To determine whether the connections in a divergent triplet set were more similar between them than expected from random sampling of all L4–L4 functionally connected cell pairs, we performed multiple comparisons between the differences in strength, potency, and failure rate for the divergent triplet database (n = 9) with 100,000 similarly sized (n = 9) sets of pairs of uEPSC and failure rate values obtained from randomly sampling our entire database of L4–L4 connection parameters (see Materials and Methods). One hundred of these randomly generated normalized difference values are shown for comparison in Figure 7I as black (p > 0.05) or red (p < 0.05) points. In all three cases, only a small minority of comparisons (<5%) showed a significant difference between observed and simulated values. Thus, neither overall connection strength, potency, nor failure rate are more similar between pairs that share a common presynaptic cell.

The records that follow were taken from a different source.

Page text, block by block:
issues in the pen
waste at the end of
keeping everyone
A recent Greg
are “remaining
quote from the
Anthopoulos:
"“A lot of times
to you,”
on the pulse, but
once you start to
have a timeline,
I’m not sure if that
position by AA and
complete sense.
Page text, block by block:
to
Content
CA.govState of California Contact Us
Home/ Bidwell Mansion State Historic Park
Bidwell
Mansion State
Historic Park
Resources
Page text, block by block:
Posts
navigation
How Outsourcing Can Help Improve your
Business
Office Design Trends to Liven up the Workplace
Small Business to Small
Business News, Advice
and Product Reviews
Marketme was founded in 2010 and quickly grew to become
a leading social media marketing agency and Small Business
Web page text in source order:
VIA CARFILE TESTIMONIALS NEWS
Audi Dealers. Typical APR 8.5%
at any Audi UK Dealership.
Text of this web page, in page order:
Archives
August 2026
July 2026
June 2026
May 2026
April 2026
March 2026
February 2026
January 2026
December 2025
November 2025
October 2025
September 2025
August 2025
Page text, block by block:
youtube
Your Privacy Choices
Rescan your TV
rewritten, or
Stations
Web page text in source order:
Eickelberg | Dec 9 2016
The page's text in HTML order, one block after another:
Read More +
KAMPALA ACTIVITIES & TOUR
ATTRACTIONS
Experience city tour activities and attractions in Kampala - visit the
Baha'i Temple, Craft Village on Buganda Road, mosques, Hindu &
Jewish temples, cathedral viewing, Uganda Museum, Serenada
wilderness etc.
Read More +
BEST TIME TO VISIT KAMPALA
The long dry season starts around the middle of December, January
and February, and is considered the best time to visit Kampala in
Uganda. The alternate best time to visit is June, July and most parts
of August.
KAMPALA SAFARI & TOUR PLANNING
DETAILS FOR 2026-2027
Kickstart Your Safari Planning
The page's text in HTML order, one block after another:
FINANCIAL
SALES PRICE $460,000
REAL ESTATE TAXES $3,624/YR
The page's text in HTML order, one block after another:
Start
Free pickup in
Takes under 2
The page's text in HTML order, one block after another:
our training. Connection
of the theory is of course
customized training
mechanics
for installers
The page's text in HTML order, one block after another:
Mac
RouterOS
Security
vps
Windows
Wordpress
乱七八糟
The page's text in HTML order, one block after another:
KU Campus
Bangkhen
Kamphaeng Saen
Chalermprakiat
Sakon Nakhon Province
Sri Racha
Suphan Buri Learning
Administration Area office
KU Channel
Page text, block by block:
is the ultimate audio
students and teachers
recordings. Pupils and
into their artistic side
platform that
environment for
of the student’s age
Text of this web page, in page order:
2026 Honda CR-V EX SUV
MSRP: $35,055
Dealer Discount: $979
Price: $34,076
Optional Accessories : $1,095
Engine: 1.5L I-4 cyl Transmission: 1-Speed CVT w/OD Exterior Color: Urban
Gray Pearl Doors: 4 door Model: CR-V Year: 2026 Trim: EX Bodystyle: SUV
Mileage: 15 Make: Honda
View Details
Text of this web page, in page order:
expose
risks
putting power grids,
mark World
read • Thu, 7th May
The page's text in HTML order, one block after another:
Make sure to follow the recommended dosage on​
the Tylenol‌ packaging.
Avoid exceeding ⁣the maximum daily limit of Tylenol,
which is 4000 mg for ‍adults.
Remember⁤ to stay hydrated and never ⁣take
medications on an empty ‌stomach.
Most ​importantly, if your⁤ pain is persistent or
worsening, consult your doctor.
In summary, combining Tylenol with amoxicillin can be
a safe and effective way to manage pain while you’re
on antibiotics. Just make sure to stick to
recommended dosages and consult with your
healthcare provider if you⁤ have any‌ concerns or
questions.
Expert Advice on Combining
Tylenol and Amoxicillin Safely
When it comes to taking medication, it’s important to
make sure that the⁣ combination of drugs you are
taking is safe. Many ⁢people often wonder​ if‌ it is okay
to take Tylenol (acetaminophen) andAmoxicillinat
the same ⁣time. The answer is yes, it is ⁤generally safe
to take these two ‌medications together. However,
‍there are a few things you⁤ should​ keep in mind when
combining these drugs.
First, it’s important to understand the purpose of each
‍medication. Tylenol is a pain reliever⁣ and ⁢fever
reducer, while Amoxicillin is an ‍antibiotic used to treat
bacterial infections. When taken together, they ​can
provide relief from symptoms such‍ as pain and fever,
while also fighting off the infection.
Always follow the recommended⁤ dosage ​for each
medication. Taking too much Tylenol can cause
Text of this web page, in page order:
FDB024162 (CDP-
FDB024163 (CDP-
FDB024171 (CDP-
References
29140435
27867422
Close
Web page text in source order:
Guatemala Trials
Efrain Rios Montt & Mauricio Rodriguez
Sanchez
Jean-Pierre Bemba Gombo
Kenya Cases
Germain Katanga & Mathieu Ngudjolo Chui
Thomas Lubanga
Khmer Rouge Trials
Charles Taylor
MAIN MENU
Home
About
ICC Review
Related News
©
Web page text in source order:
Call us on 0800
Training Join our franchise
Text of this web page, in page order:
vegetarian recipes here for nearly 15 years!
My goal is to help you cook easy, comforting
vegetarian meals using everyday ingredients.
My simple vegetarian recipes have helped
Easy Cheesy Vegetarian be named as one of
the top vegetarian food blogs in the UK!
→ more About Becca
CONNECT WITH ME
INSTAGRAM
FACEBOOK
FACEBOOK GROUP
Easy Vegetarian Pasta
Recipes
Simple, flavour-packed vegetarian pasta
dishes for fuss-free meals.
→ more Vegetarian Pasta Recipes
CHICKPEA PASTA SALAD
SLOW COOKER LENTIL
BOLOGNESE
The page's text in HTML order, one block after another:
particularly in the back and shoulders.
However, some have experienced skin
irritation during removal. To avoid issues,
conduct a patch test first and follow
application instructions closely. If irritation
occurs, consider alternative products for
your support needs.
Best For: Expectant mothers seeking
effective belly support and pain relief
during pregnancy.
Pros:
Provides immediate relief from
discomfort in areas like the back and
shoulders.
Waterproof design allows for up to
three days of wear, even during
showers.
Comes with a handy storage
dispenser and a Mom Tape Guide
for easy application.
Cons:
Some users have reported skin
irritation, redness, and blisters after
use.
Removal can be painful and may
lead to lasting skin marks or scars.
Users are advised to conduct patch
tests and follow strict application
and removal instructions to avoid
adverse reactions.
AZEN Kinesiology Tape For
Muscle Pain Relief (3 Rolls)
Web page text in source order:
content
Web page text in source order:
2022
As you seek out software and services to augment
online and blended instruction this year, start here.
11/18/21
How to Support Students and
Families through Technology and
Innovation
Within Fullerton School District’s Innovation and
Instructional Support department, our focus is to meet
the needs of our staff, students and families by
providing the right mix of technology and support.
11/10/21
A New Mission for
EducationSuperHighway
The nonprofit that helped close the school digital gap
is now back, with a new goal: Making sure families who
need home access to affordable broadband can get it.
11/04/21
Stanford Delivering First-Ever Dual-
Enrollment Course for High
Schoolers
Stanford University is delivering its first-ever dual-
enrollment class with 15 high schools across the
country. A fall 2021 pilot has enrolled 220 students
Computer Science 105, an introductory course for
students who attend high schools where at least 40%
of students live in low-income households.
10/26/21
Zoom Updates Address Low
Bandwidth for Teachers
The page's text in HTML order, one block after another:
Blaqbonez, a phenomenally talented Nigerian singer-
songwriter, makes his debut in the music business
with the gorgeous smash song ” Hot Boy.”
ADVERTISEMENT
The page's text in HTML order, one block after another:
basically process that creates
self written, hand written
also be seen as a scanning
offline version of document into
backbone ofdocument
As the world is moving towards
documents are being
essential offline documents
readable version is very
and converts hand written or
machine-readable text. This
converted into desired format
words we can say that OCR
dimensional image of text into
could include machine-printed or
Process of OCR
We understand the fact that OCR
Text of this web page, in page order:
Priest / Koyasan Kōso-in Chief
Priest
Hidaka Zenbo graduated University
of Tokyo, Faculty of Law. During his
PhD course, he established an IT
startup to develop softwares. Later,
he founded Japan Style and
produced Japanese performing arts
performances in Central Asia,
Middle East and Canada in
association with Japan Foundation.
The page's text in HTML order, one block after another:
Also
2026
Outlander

Potential contribution of a common cellular postsynaptic target to synaptic properties

In some experiments (n = 7), we obtained paired recordings from two connections impinging onto a common postsynaptic cell. The anatomical reconstructions of three such neurons and the individual time plots of the peak amplitudes of each pair's evoked uEPSCs are shown in Figure 8A–C. Unlike in the cases of recorded divergent triplets (Fig. 7), the data for the two pairs in the convergent triplet were obtained sequentially, ruling out trial-by-trial analysis of the two uEPSCs. Figure 8D shows the relationship between the strength, potency, and failure rate for pairs of connections, similar to Figure 7H, but in this case for different inputs to a common postsynaptic cell. As for the divergent triplets, the histogram is arranged from the pair of connections with the most similar strength values on the left (triplet number 1; strength_a, 2.74 pA; strength_b, 2.93 pA; normalized strength difference, 0.03) to the one with the greatest absolute difference in strength on the right (triplet number 7; strength_a, 10.26 pA; strength_b, 83.79 pA; normalized strength difference, 0.78). The maximum observed differences in strength, potency, and failure rate were 72.43 pA, 73.43 pA, and 20%, respectively. The average differences in strength, potency, and failure rate across all convergent triplets (n = 7) were 23.71 ± 24.61 pA, 23.59 ± 24.22 pA, and 13.01 ± 0.06%, respectively. The average values were not significantly different from those obtained for divergent triplets (p > 0.05, Student's t test). We compared the difference in strength, potency, and failure rate for the connections in convergent triplets with similarly sized (Fig. 8E) (n = 7) sets of differences obtained from randomly sampled L4–L4 connection parameters (see Materials and Methods). We conclude that, as was the case for divergent triplets (Fig. 7I), convergent triplets do not behave more similarly than expected from random sampling of pairs of L4–L4 connections.

Figure 8.

Convergent triplets. A, Anatomical reconstruction of three L4 pyramidal cells; two of these cells (green and blue drawings) are presynaptic to the third cell (shown in black). Putative synaptic contacts are indicated by green and blue solid circles for cells A and B, respectively. The time plots of the evoked uEPSCs for these two pairs are shown in B and C (evoked unitary responses are indicated by green and blue circles and failures by gray circles). Insets, Averaged postsynaptic traces for all trials (120) including failures. D, Bar plots showing the strength, potency, and failure rates for all pairs of convergent triplet connection studied (shown as green and blue bars for each connected pair of the convergent triplet sets, respectively; n = 7). The boxed values correspond to the convergent triplet shown in A–C. E, The normalized difference in strength (top panel), potency (middle panel), and failure rate (bottom panel) of the two recorded connections for each divergent triplet (gray points) were compared with differences in strength, potency, and failure rate values for pairs of connections randomly extracted from all recorded connections. One hundred such sets are shown; black points indicate sets not significantly different to the data, and red points indicate the rare sets that were significantly different (p < 0.05) (for details, see Materials and Methods).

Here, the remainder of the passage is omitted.